◆ What is needed ◆
Each line in the material below must be transcribed exactly; no picture belongs in the copy.

___ The input

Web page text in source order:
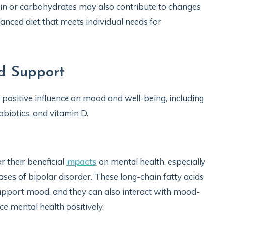
or carbohydrates may also contribute to changes
diet that meets individual needs for
Support
influence on mood and well-being, including
and vitamin D.
their beneficial impacts on mental health, especially
of bipolar disorder. These long-chain fatty acids
mood, and they can also interact with mood-
mental health positively.
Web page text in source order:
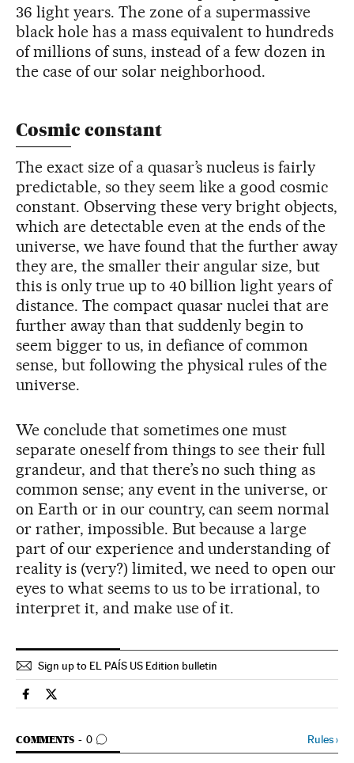
36 light years. The zone of a supermassive
black hole has a mass equivalent to hundreds
of millions of suns, instead of a few dozen in
the case of our solar neighborhood.
Cosmic constant
The exact size of a quasar’s nucleus is fairly
predictable, so they seem like a good cosmic
constant. Observing these very bright objects,
which are detectable even at the ends of the
universe, we have found that the further away
they are, the smaller their angular size, but
this is only true up to 40 billion light years of
distance. The compact quasar nuclei that are
further away than that suddenly begin to
seem bigger to us, in defiance of common
sense, but following the physical rules of the
universe.
We conclude that sometimes one must
separate oneself from things to see their full
grandeur, and that there’s no such thing as
common sense; any event in the universe, or
on Earth or in our country, can seem normal
or rather, impossible. But because a large
part of our experience and understanding of
reality is (very?) limited, we need to open our
eyes to what seems to us to be irrational, to
interpret it, and make use of it.
Sign up to EL PAÍS US Edition bulletin
Science Tech El País in English on Facebook
Science Tech El País in English on Twitter
COMMENTS 0
GO TO COMMENTS Rules›
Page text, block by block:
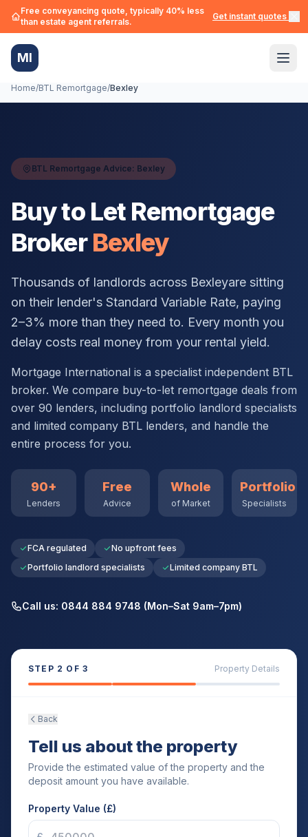
Free conveyancing quote, typically 40% less
than estate agent referrals.
Get instant quotes →
MI
Home/BTL Remortgage/Bexley
BTL Remortgage Advice: Bexley
Buy to Let Remortgage
Broker Bexley
Thousands of landlords across Bexleyare sitting
on their lender's Standard Variable Rate, paying
2–3% more than they need to. Every month you
delay costs real money from your rental yield.
Mortgage International is a specialist independent BTL
broker. We compare buy-to-let remortgage deals from
over 90 lenders, including portfolio landlord specialists
and limited company BTL lenders, and handle the
entire process for you.
90+
Lenders
Free
Advice
Whole
of Market
Portfolio
Specialists
FCA regulated
No upfront fees
Portfolio landlord specialists
Limited company BTL
Call us: 0844 884 9748 (Mon–Sat 9am–7pm)
STEP 2 OF 3 Property Details
Back
Tell us about the property
Provide the estimated value of the property and the
deposit amount you have available.
Property Value (£)
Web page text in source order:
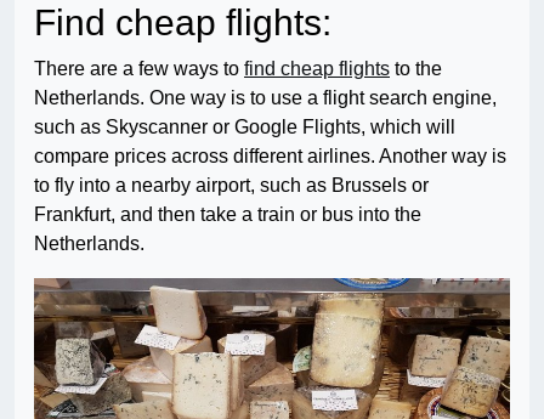
Find cheap flights:
There are a few ways to find cheap flights to the
Netherlands. One way is to use a flight search engine,
such as Skyscanner or Google Flights, which will
compare prices across different airlines. Another way is
to fly into a nearby airport, such as Brussels or
Frankfurt, and then take a train or bus into the
Netherlands.
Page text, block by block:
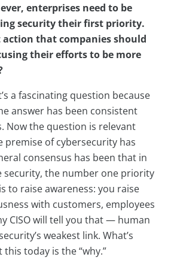
enterprises need to be
security their first priority.
that companies should
their efforts to be more
a fascinating question because
answer has been consistent
Now the question is relevant
premise of cybersecurity has
consensus has been that in
security, the number one priority
to raise awareness: you raise
with customers, employees
CISO will tell you that — human
weakest link. What’s
today is the “why.”
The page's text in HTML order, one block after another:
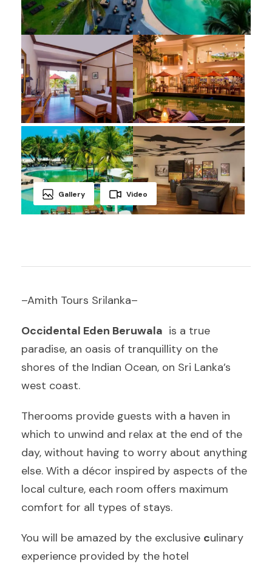
Gallery Video
–Amith Tours Srilanka–
Occidental Eden Beruwala is a true
paradise, an oasis of tranquillity on the
shores of the Indian Ocean, on Sri Lanka’s
west coast.
Therooms provide guests with a haven in
which to unwind and relax at the end of the
day, without having to worry about anything
else. With a décor inspired by aspects of the
local culture, each room offers maximum
comfort for all types of stays.
You will be amazed by the exclusive culinary
experience provided by the hotel
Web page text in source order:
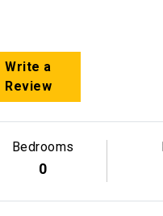
Write a
Review
Bedrooms
0
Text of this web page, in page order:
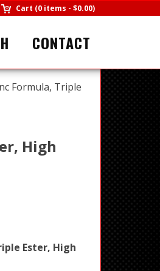
Cart (0 items - $0.00)
CONTACT
Formula, Triple
High
Ester, High
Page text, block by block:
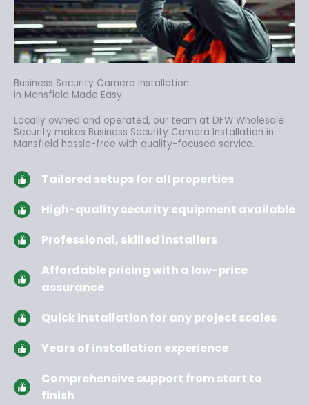
Business Security Camera Installation
in Mansfield Made Easy
Locally owned and operated, our team at DFW Wholesale
Security makes Business Security Camera Installation in
Mansfield hassle-free with quality-focused service.
Tailored setups for all properties
High-quality security equipment available
Professional, skilled installers
Affordable pricing with a low-price
assurance
Quick installation for any project scales
Years of installation experience
Comprehensive support from start to
finish
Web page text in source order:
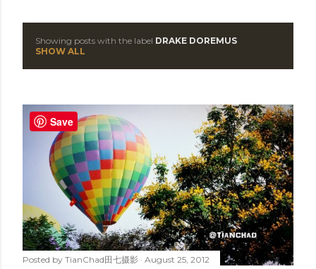
s
Showing posts with the label DRAKE DOREMUS
SHOW ALL
Posted by TianChad田七摄影 August 25, 2012
Save
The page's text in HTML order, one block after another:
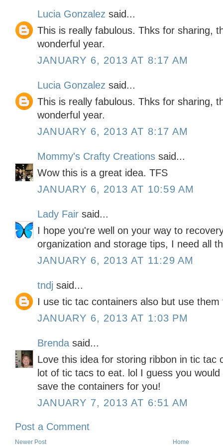
Lucia Gonzalez said...
This is really fabulous. Thks for sharing,
wonderful year.
JANUARY 6, 2013 AT 8:17 AM
Lucia Gonzalez said...
This is really fabulous. Thks for sharing,
wonderful year.
JANUARY 6, 2013 AT 8:17 AM
Mommy's Crafty Creations said...
Wow this is a great idea. TFS
JANUARY 6, 2013 AT 10:59 AM
Lady Fair said...
I hope you're well on your way to
organization and storage tips, I need all
JANUARY 6, 2013 AT 11:29 AM
tndj said...
I use tic tac containers also but use
JANUARY 6, 2013 AT 1:03 PM
Brenda said...
Love this idea for storing ribbon in tic tac
lot of tic tacs to eat. lol I guess you
save the containers for you!
JANUARY 7, 2013 AT 6:51 AM
Post a Comment
Newer Post Home
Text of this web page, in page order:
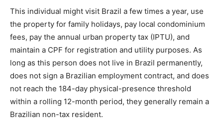
This individual might visit Brazil a few times a year, use
the property for family holidays, pay local condominium
fees, pay the annual urban property tax (IPTU), and
maintain a CPF for registration and utility purposes. As
long as this person does not live in Brazil permanently,
does not sign a Brazilian employment contract, and does
not reach the 184-day physical-presence threshold
within a rolling 12-month period, they generally remain a
Brazilian non-tax resident.
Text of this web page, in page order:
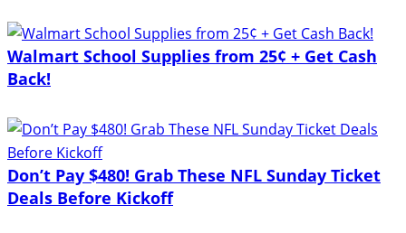
Walmart School Supplies from 25¢ + Get Cash
Back!
Don’t Pay $480! Grab These NFL Sunday Ticket
Deals Before Kickoff
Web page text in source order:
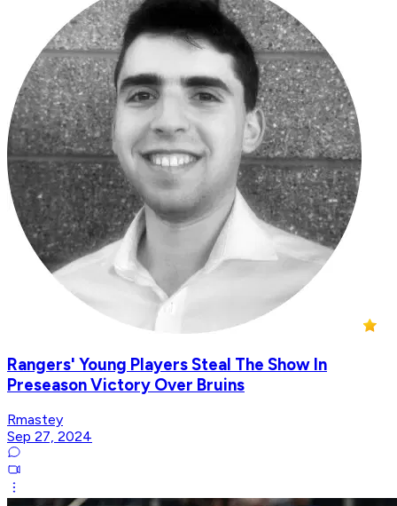
Rangers' Young Players Steal The Show In
Preseason Victory Over Bruins
Rmastey
Sep 27, 2024
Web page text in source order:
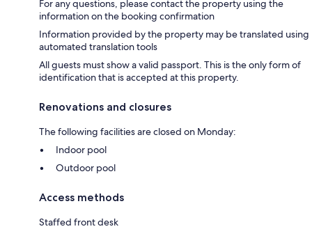
For any questions, please contact the property using the
information on the booking confirmation
Information provided by the property may be translated using
automated translation tools
All guests must show a valid passport. This is the only form of
identification that is accepted at this property.
Renovations and closures
The following facilities are closed on Monday:
Indoor pool
Outdoor pool
Access methods
Staffed front desk
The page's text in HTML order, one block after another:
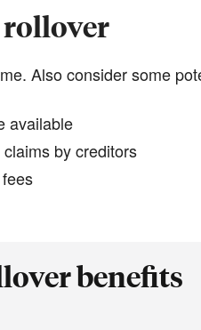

______

◆ Solution ◆
Web page text in source order:
or carbohydrates may also contribute to changes
diet that meets individual needs for
Support
influence on mood and well-being, including
and vitamin D.
their beneficial impacts on mental health, especially
of bipolar disorder. These long-chain fatty acids
mood, and they can also interact with mood-
mental health positively.
Web page text in source order:
36 light years. The zone of a supermassive
black hole has a mass equivalent to hundreds
of millions of suns, instead of a few dozen in
the case of our solar neighborhood.
Cosmic constant
The exact size of a quasar’s nucleus is fairly
predictable, so they seem like a good cosmic
constant. Observing these very bright objects,
which are detectable even at the ends of the
universe, we have found that the further away
they are, the smaller their angular size, but
this is only true up to 40 billion light years of
distance. The compact quasar nuclei that are
further away than that suddenly begin to
seem bigger to us, in defiance of common
sense, but following the physical rules of the
universe.
We conclude that sometimes one must
separate oneself from things to see their full
grandeur, and that there’s no such thing as
common sense; any event in the universe, or
on Earth or in our country, can seem normal
or rather, impossible. But because a large
part of our experience and understanding of
reality is (very?) limited, we need to open our
eyes to what seems to us to be irrational, to
interpret it, and make use of it.
Sign up to EL PAÍS US Edition bulletin
Science Tech El País in English on Facebook
Science Tech El País in English on Twitter
COMMENTS 0
GO TO COMMENTS Rules›
Page text, block by block:
Free conveyancing quote, typically 40% less
than estate agent referrals.
Get instant quotes →
MI
Home/BTL Remortgage/Bexley
BTL Remortgage Advice: Bexley
Buy to Let Remortgage
Broker Bexley
Thousands of landlords across Bexleyare sitting
on their lender's Standard Variable Rate, paying
2–3% more than they need to. Every month you
delay costs real money from your rental yield.
Mortgage International is a specialist independent BTL
broker. We compare buy-to-let remortgage deals from
over 90 lenders, including portfolio landlord specialists
and limited company BTL lenders, and handle the
entire process for you.
90+
Lenders
Free
Advice
Whole
of Market
Portfolio
Specialists
FCA regulated
No upfront fees
Portfolio landlord specialists
Limited company BTL
Call us: 0844 884 9748 (Mon–Sat 9am–7pm)
STEP 2 OF 3 Property Details
Back
Tell us about the property
Provide the estimated value of the property and the
deposit amount you have available.
Property Value (£)
Web page text in source order:
Find cheap flights:
There are a few ways to find cheap flights to the
Netherlands. One way is to use a flight search engine,
such as Skyscanner or Google Flights, which will
compare prices across different airlines. Another way is
to fly into a nearby airport, such as Brussels or
Frankfurt, and then take a train or bus into the
Netherlands.
Page text, block by block:
enterprises need to be
security their first priority.
that companies should
their efforts to be more
a fascinating question because
answer has been consistent
Now the question is relevant
premise of cybersecurity has
consensus has been that in
security, the number one priority
to raise awareness: you raise
with customers, employees
CISO will tell you that — human
weakest link. What’s
today is the “why.”
The page's text in HTML order, one block after another:
Gallery Video
–Amith Tours Srilanka–
Occidental Eden Beruwala is a true
paradise, an oasis of tranquillity on the
shores of the Indian Ocean, on Sri Lanka’s
west coast.
Therooms provide guests with a haven in
which to unwind and relax at the end of the
day, without having to worry about anything
else. With a décor inspired by aspects of the
local culture, each room offers maximum
comfort for all types of stays.
You will be amazed by the exclusive culinary
experience provided by the hotel
Web page text in source order:
Write a
Review
Bedrooms
0
Text of this web page, in page order:
Cart (0 items - $0.00)
CONTACT
Formula, Triple
High
Ester, High
Page text, block by block:
Business Security Camera Installation
in Mansfield Made Easy
Locally owned and operated, our team at DFW Wholesale
Security makes Business Security Camera Installation in
Mansfield hassle-free with quality-focused service.
Tailored setups for all properties
High-quality security equipment available
Professional, skilled installers
Affordable pricing with a low-price
assurance
Quick installation for any project scales
Years of installation experience
Comprehensive support from start to
finish
Web page text in source order:
s
Showing posts with the label DRAKE DOREMUS
SHOW ALL
Posted by TianChad田七摄影 August 25, 2012
Save
The page's text in HTML order, one block after another:
Lucia Gonzalez said...
This is really fabulous. Thks for sharing,
wonderful year.
JANUARY 6, 2013 AT 8:17 AM
Lucia Gonzalez said...
This is really fabulous. Thks for sharing,
wonderful year.
JANUARY 6, 2013 AT 8:17 AM
Mommy's Crafty Creations said...
Wow this is a great idea. TFS
JANUARY 6, 2013 AT 10:59 AM
Lady Fair said...
I hope you're well on your way to
organization and storage tips, I need all
JANUARY 6, 2013 AT 11:29 AM
tndj said...
I use tic tac containers also but use
JANUARY 6, 2013 AT 1:03 PM
Brenda said...
Love this idea for storing ribbon in tic tac
lot of tic tacs to eat. lol I guess you
save the containers for you!
JANUARY 7, 2013 AT 6:51 AM
Post a Comment
Newer Post Home
Text of this web page, in page order:
This individual might visit Brazil a few times a year, use
the property for family holidays, pay local condominium
fees, pay the annual urban property tax (IPTU), and
maintain a CPF for registration and utility purposes. As
long as this person does not live in Brazil permanently,
does not sign a Brazilian employment contract, and does
not reach the 184-day physical-presence threshold
within a rolling 12-month period, they generally remain a
Brazilian non-tax resident.
Text of this web page, in page order:
Walmart School Supplies from 25¢ + Get Cash
Back!
Don’t Pay $480! Grab These NFL Sunday Ticket
Deals Before Kickoff
Web page text in source order:
Rangers' Young Players Steal The Show In
Preseason Victory Over Bruins
Rmastey
Sep 27, 2024
Web page text in source order:
For any questions, please contact the property using the
information on the booking confirmation
Information provided by the property may be translated using
automated translation tools
All guests must show a valid passport. This is the only form of
identification that is accepted at this property.
Renovations and closures
The following facilities are closed on Monday:
Indoor pool
Outdoor pool
Access methods
Staffed front desk
The page's text in HTML order, one block after another:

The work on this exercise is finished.